- WORK TO BE COMPLETED
In the listing that follows, print every line exactly and leave the images out.

========

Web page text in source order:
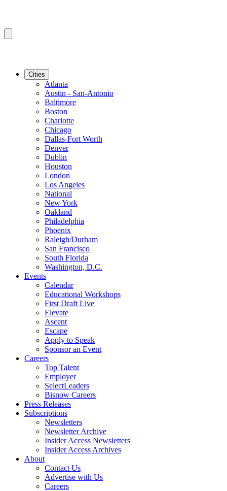
Cities
Atlanta
Austin - San-Antonio
Baltimore
Boston
Charlotte
Chicago
Dallas-Fort Worth
Denver
Dublin
Houston
London
Los Angeles
National
New York
Oakland
Philadelphia
Phoenix
Raleigh/Durham
San Francisco
South Florida
Washington, D.C.
Events
Calendar
Educational Workshops
First Draft Live
Elevate
Ascent
Escape
Apply to Speak
Sponsor an Event
Careers
Top Talent
Employer
SelectLeaders
Bisnow Careers
Press Releases
Subscriptions
Newsletters
Newsletter Archive
Insider Access Newsletters
Insider Access Archives
About
Contact Us
Advertise with Us
Careers

========

- RESPONSE AREA
Web page text in source order:
Cities
Atlanta
Austin - San-Antonio
Baltimore
Boston
Charlotte
Chicago
Dallas-Fort Worth
Denver
Dublin
Houston
London
Los Angeles
National
New York
Oakland
Philadelphia
Phoenix
Raleigh/Durham
San Francisco
South Florida
Washington, D.C.
Events
Calendar
Educational Workshops
First Draft Live
Elevate
Ascent
Escape
Apply to Speak
Sponsor an Event
Careers
Top Talent
Employer
SelectLeaders
Bisnow Careers
Press Releases
Subscriptions
Newsletters
Newsletter Archive
Insider Access Newsletters
Insider Access Archives
About
Contact Us
Advertise with Us
Careers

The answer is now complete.